Performance Insights

The timing analysis helps you:

  • Optimize Model Selection: Choose the best speed/accuracy trade-offs
  • Identify Bottlenecks: Find slow or inconsistent actions
  • Validate Stability: Ensure consistent performance across runs
  • Compare Configurations: Evaluate different model combinations

Example timing output:

Timing Analysis:
  Average: 1.23s | Median: 1.15s
  Range: 0.89s - 2.11s
  Performance: Fast
  Consistency: 87.3/100

Tests pass with a 60% or higher success rate, ensuring reasonable consistency in decision-making.

Chat Commands

While chatting, you can use these built-in commands:

  • quit, exit, bye - End the conversation
  • clear - Clear conversation history
  • help - Show available commands
  • model - Display current models (both chat and analysis)
  • models - List all available models
  • actions - Show available actions the AI can choose from

Python API

You can also use OllamaPy programmatically:

from ollamapy import OllamaClient, ModelManager, AnalysisEngine, ChatSession, TerminalInterface

# Create components
client = OllamaClient()
model_manager = ModelManager(client)
analysis_engine = AnalysisEngine("gemma2:2b", client)  # Fast analysis model
chat_session = ChatSession("llama3.2:7b", client, "You are a helpful assistant")

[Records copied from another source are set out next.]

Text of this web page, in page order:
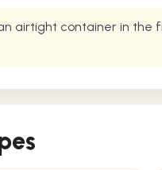
airtight container in
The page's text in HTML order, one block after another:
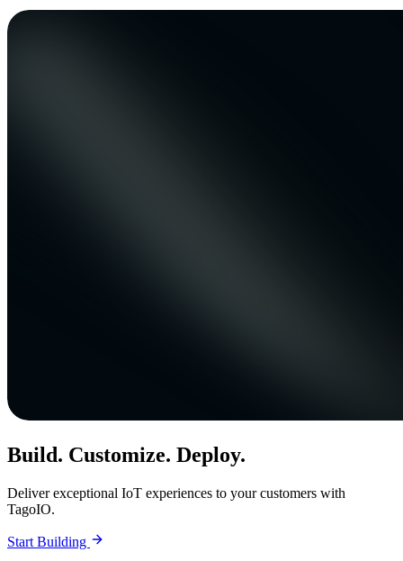
Build. Customize. Deploy.
Deliver exceptional IoT experiences to your customers with
TagoIO.
Start Building
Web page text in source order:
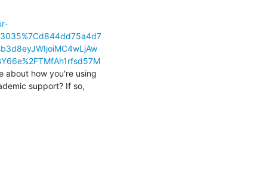
about how you're using
support? If so,
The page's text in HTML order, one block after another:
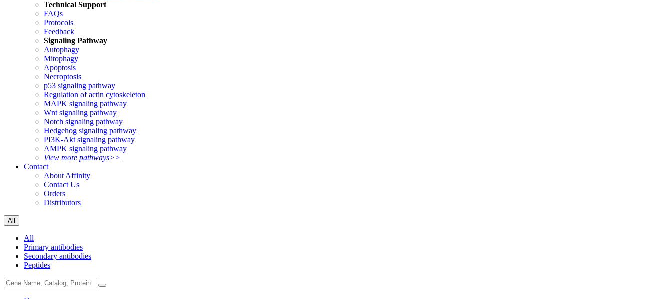
Technical Support
FAQs
Protocols
Feedback
Signaling Pathway
Autophagy
Mitophagy
Apoptosis
Necroptosis
p53 signaling pathway
Regulation of actin cytoskeleton
MAPK signaling pathway
Wnt signaling pathway
Notch signaling pathway
Hedgehog signaling pathway
PI3K-Akt signaling pathway
AMPK signaling pathway
View more pathways>>
Contact
About Affinity
Contact Us
Orders
Distributors
All
All
Primary antibodies
Secondary antibodies
Peptides

# Start a terminal interface
terminal = TerminalInterface(model_manager, analysis_engine, chat_session)
terminal.run()

# Or use components directly
messages = [{"role": "user", "content": "Hello!"}]
for chunk in client.chat_stream("gemma3:4b", messages):
    print(chunk, end="", flush=True)

# Execute actions programmatically
from ollamapy import execute_action
execute_action("square_root", {"number": 16})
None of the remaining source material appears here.